Perhaps most importantly, Das said the ruling “sets out a legal framework for others who may find themselves in this situation.”

A free speech lawsuit filed in 2018 on behalf of Mora-Villalpando’s group, La Resistencia (previously known as NWDC Resistance), also includes the Coalition of Anti-Racist Whites and Detention Watch Network as plaintiffs. ICE has sought to dismiss the Washington complaint by saying it is too similar to the Ragbir case. But Seattle-based attorney Ambika Kumar Doran argues the case clearly involves different plaintiffs and additional legal claims.

“While the Ragbir case focused in part on the right to speak affirmatively, we also examine the right to receive information and ideas,” said Kumar Doran, who is co-counsel on the Washington case and specializes in application of free speech principles.

In addition to the First Amendment claim, the complaint argues ICE’s methods violate the Fifth Amendment’s Due Process Clause by restricting the plaintiffs’ liberty to associate with and receive information from undocumented immigrants, and that the Administrative Procedures Act invalidates an agency’s decision if it is “arbitrary and capricious.”

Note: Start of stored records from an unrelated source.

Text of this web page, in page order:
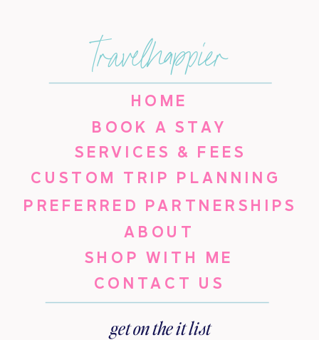
travelhappier
HOME
ABOUT
SERVICES & FEES
BOOK A STAY
PREFERRED PARTNERSHIPS
CONTACT US
SHOP WITH ME
get on the it list
CUSTOM TRIP PLANNING

The outcomes sought in the two cases are similar, Kumar Doran acknowledged. “We would like a declaration that what the government is doing is a constitutional violation … and [to] stop it from going forward with similar actions,” she said.

In Vermont, another key case filed in 2018 by immigrant and civil liberties advocates argues ICE unlawfully surveilled, harassed, arrested, and detained leading members of the farmworker organizing group Migrant Justice.

“Migrant Justice has loudly and publicly criticized” ICE, the complaint reads. “ICE has retaliated, and continues to retaliate, by disrupting Plaintiff’s advocacy and infringing on their First Amendment rights.”

The lawsuit includes the Vermont Department of Motor Vehicles as a defendant, arguing that employees “motivated by racial and xenophobic animus” provided ICE with “private driver information” and home addresses of “non-white, predominantly Latino, individuals” who were not enforcement priorities and whose main offense appears to be their activism.

Migrant Justice and four named members of the group allege ICE violated their right to privacy, intentionally inflicted emotional distress, forced the group to divert resources to their defense, and made people afraid to associate with them.

“I am sure that they sought me out because of the work I am doing to defend human rights, and not for anything else,” said plaintiff Zully Palacios in a 2017 interview on Democracy Now!, “because what they wanted to do was get into the community and intimidate us that way.”

As these three cases and others wind through the federal courts, the Second Circuit has recognized its potential to halt the alleged unconstitutional detention and deportation of immigrant activists while also upholding the First Amendment for everyone.

“To allow this retaliatory conduct to proceed would broadly chill protected speech, among not only activists subject to final orders of deportation,” the Second Circuit wrote in Ragbir’s case last month, “but also those citizens and other residents who would fear retaliation against others.”

The court’s decision acknowledged the broader effect ICE’s actions have on free speech, Das explained. “Immigrants’ family members, clergy, and people they work or go to school with will be afraid to speak out,” the attorney said, “if ICE can take the people closest to them and essentially silence their critics through deportation.”